**INFORMATION:**
□ □ □ □

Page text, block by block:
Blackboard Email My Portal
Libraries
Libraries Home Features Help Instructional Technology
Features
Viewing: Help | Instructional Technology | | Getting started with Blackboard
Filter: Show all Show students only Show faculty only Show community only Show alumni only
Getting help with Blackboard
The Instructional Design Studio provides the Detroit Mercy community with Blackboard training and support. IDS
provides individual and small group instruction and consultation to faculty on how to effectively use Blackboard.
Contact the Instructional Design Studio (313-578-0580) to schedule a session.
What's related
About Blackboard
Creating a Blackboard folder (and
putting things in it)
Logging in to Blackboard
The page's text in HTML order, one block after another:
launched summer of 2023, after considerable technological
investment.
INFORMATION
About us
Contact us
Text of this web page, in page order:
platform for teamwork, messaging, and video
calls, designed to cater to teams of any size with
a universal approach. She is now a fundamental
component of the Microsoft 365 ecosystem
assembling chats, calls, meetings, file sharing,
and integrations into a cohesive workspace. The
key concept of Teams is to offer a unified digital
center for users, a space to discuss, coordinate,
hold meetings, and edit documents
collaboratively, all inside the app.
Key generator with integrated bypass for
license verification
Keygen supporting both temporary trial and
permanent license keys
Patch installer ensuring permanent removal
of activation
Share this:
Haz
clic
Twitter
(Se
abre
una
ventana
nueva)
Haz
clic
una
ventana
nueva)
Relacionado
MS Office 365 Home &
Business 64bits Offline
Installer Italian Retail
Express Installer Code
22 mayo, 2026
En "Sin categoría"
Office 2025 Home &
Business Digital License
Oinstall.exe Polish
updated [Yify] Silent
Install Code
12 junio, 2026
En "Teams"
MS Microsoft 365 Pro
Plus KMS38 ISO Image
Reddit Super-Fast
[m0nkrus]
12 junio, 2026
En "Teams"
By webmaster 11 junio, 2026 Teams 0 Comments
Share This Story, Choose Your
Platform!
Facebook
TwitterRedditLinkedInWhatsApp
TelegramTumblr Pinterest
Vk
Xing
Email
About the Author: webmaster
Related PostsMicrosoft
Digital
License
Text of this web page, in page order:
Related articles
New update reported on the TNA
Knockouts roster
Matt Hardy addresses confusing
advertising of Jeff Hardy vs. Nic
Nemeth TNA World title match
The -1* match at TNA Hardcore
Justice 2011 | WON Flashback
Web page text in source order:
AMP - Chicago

□ □ □ □

Quote only the lines from the line containing "provides individual and" through the end of the entries, keeping the first and the last.

provides individual and small group instruction and consultation to faculty on how to effectively use Blackboard.
Contact the Instructional Design Studio (313-578-0580) to schedule a session.
What's related
About Blackboard
Creating a Blackboard folder (and
putting things in it)
Logging in to Blackboard
The page's text in HTML order, one block after another:
launched summer of 2023, after considerable technological
investment.
INFORMATION
About us
Contact us
Text of this web page, in page order:
platform for teamwork, messaging, and video
calls, designed to cater to teams of any size with
a universal approach. She is now a fundamental
component of the Microsoft 365 ecosystem
assembling chats, calls, meetings, file sharing,
and integrations into a cohesive workspace. The
key concept of Teams is to offer a unified digital
center for users, a space to discuss, coordinate,
hold meetings, and edit documents
collaboratively, all inside the app.
Key generator with integrated bypass for
license verification
Keygen supporting both temporary trial and
permanent license keys
Patch installer ensuring permanent removal
of activation
Share this:
Haz
clic
Twitter
(Se
abre
una
ventana
nueva)
Haz
clic
una
ventana
nueva)
Relacionado
MS Office 365 Home &
Business 64bits Offline
Installer Italian Retail
Express Installer Code
22 mayo, 2026
En "Sin categoría"
Office 2025 Home &
Business Digital License
Oinstall.exe Polish
updated [Yify] Silent
Install Code
12 junio, 2026
En "Teams"
MS Microsoft 365 Pro
Plus KMS38 ISO Image
Reddit Super-Fast
[m0nkrus]
12 junio, 2026
En "Teams"
By webmaster 11 junio, 2026 Teams 0 Comments
Share This Story, Choose Your
Platform!
Facebook
TwitterRedditLinkedInWhatsApp
TelegramTumblr Pinterest
Vk
Xing
Email
About the Author: webmaster
Related PostsMicrosoft
Digital
License
Text of this web page, in page order:
Related articles
New update reported on the TNA
Knockouts roster
Matt Hardy addresses confusing
advertising of Jeff Hardy vs. Nic
Nemeth TNA World title match
The -1* match at TNA Hardcore
Justice 2011 | WON Flashback
Web page text in source order:
AMP - Chicago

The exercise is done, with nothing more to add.